The list of current Internet-Drafts can be accessed at
http://www.ietf.org/ietf/1id-abstracts.txt

The list of Internet-Draft Shadow Directories can be accessed at
http://www.ietf.org/shadow.html.


Abstract

This document describes the requirement for encoding international
characters into DNS names and records. This document is guidance for
developing protocols for internationalised domain names.


1. Introduction

At present, the encoding of Internet domain names is restricted to a
subset of 7-bit ASCII (ISO/IEC 646). HTML, XML, IMAP, FTP, and many
other text based items on the Internet have already been
internationalised. It is important for domain names to be similarly
internationalised.

This document is being discussed on the "idn" mailing list. To join the
list, send a message to <majordomo@ops.ietf.org> with the words
"subscribe idn" in the body of the message. Archives of the mailing
list can also be found at ftp://ops.ietf.org/pub/lists/idn*.

1.1 Definitions and Conventions

The key words "MUST", "MUST NOT", "REQUIRED", "SHALL", "SHALL NOT",
"SHOULD", "SHOULD NOT", "RECOMMENDED", "MAY", and "OPTIONAL" in this
document are to be interpreted as described in [RFC2119].

"IDN" is used in this document as an abbreviation for "internationalized 
domain name". This is defined as a domain name that contains one or more 
characters that are outside the set of characters specified as legal 
characters for domain names in [RFC1034] Section 3.5.
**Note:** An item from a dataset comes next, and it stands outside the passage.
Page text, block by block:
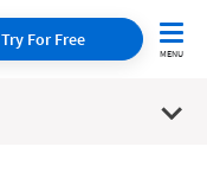
Try For Free

A master server for a zone holds the main copy of that zone. This copy
is sometimes stored in a zone file. A slave server for a zone holds a
complete copy of the records for that zone. A caching server holds
temporary copies of DNS records; it uses records to answer queries
about domain names. Further explaination of these terms can be found in
[RFC1034] and [RFC1996].

Characters mentioned in this document are identified by their position
in the Unicode character set. The notation U+12AB, for example,
indicates the character at position 12AB (hexadecimal) in the Unicode
character set. Note that the use of this notation is not an indication
of a requirement to use Unicode.

Examples quoted in this document should be considered as a method to
further explain the meanings and principles adopted by the document. It
is not a requirement for the protocol to satisfy the examples.

[JS: Need comments on Pauls suggested addition on these. Thanks!]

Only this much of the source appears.